[[ GIVEN DATA, beginning ]]

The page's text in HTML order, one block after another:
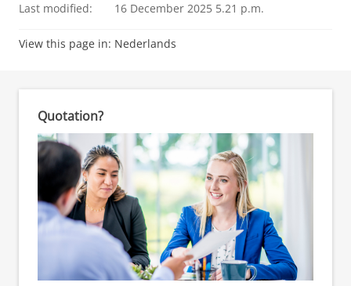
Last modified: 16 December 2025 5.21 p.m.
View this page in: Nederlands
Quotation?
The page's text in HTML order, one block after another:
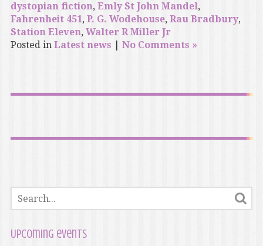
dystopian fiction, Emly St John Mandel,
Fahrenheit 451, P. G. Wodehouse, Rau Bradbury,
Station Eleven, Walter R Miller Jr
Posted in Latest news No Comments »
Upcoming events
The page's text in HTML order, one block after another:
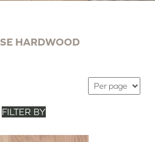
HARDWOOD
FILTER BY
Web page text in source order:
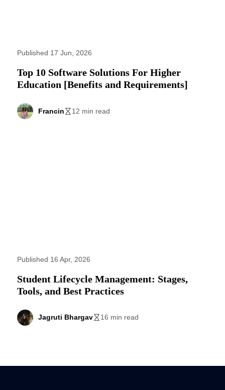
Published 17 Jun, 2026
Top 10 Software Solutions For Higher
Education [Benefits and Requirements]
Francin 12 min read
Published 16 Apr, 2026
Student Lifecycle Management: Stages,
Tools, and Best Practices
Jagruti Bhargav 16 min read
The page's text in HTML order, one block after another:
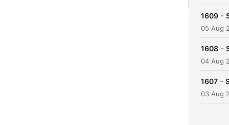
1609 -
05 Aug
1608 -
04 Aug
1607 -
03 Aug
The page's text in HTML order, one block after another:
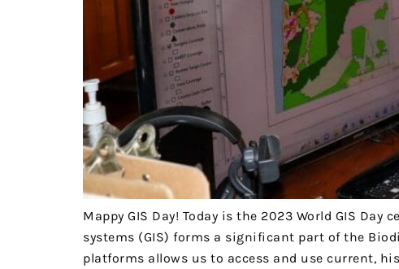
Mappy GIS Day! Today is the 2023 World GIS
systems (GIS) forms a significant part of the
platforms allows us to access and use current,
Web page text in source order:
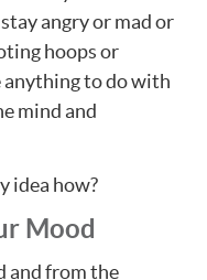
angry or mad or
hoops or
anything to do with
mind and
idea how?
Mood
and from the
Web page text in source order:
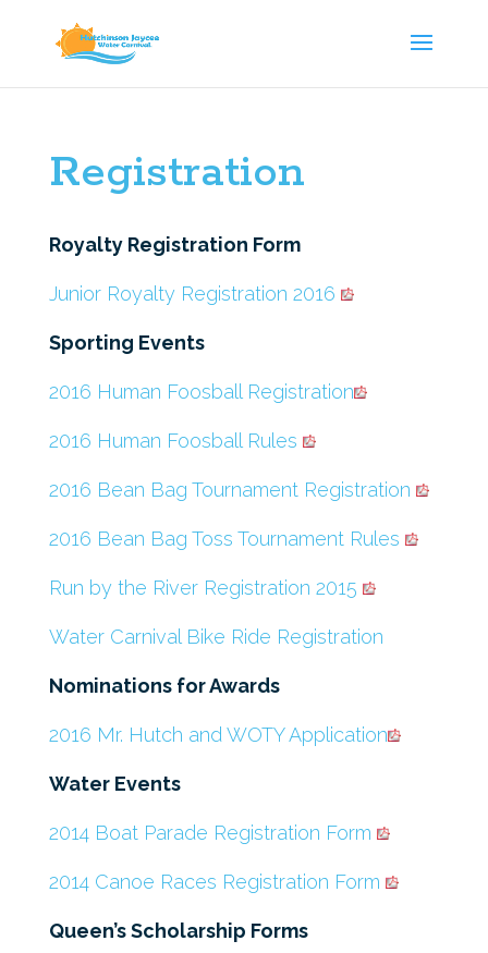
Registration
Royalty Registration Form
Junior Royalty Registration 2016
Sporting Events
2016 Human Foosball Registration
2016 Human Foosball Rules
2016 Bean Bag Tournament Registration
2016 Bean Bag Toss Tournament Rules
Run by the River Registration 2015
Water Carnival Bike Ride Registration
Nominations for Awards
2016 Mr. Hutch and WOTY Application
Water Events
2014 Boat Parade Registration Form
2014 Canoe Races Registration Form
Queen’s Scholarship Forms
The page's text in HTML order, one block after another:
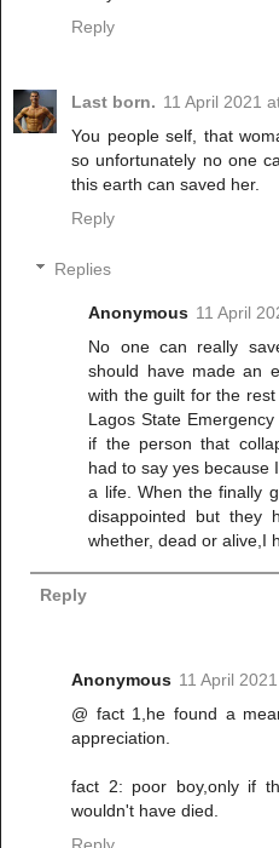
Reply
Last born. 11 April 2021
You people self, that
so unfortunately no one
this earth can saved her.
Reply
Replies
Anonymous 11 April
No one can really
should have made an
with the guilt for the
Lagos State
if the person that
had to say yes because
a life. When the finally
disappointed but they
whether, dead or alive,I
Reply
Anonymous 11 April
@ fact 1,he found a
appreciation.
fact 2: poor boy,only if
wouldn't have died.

[[ GIVEN DATA, end ]]

Return the preceding entries exactly, each word as given, but leave out any picture.

THE ANSWER
The page's text in HTML order, one block after another:
Last modified: 16 December 2025 5.21 p.m.
View this page in: Nederlands
Quotation?
The page's text in HTML order, one block after another:
dystopian fiction, Emly St John Mandel,
Fahrenheit 451, P. G. Wodehouse, Rau Bradbury,
Station Eleven, Walter R Miller Jr
Posted in Latest news No Comments »
Upcoming events
The page's text in HTML order, one block after another:
HARDWOOD
FILTER BY
Web page text in source order:
Published 17 Jun, 2026
Top 10 Software Solutions For Higher
Education [Benefits and Requirements]
Francin 12 min read
Published 16 Apr, 2026
Student Lifecycle Management: Stages,
Tools, and Best Practices
Jagruti Bhargav 16 min read
The page's text in HTML order, one block after another:
1609 -
05 Aug
1608 -
04 Aug
1607 -
03 Aug
The page's text in HTML order, one block after another:
Mappy GIS Day! Today is the 2023 World GIS
systems (GIS) forms a significant part of the
platforms allows us to access and use current,
Web page text in source order:
angry or mad or
hoops or
anything to do with
mind and
idea how?
Mood
and from the
Web page text in source order:
Registration
Royalty Registration Form
Junior Royalty Registration 2016
Sporting Events
2016 Human Foosball Registration
2016 Human Foosball Rules
2016 Bean Bag Tournament Registration
2016 Bean Bag Toss Tournament Rules
Run by the River Registration 2015
Water Carnival Bike Ride Registration
Nominations for Awards
2016 Mr. Hutch and WOTY Application
Water Events
2014 Boat Parade Registration Form
2014 Canoe Races Registration Form
Queen’s Scholarship Forms
The page's text in HTML order, one block after another:
Reply
Last born. 11 April 2021
You people self, that
so unfortunately no one
this earth can saved her.
Reply
Replies
Anonymous 11 April
No one can really
should have made an
with the guilt for the
Lagos State
if the person that
had to say yes because
a life. When the finally
disappointed but they
whether, dead or alive,I
Reply
Anonymous 11 April
@ fact 1,he found a
appreciation.
fact 2: poor boy,only if
wouldn't have died.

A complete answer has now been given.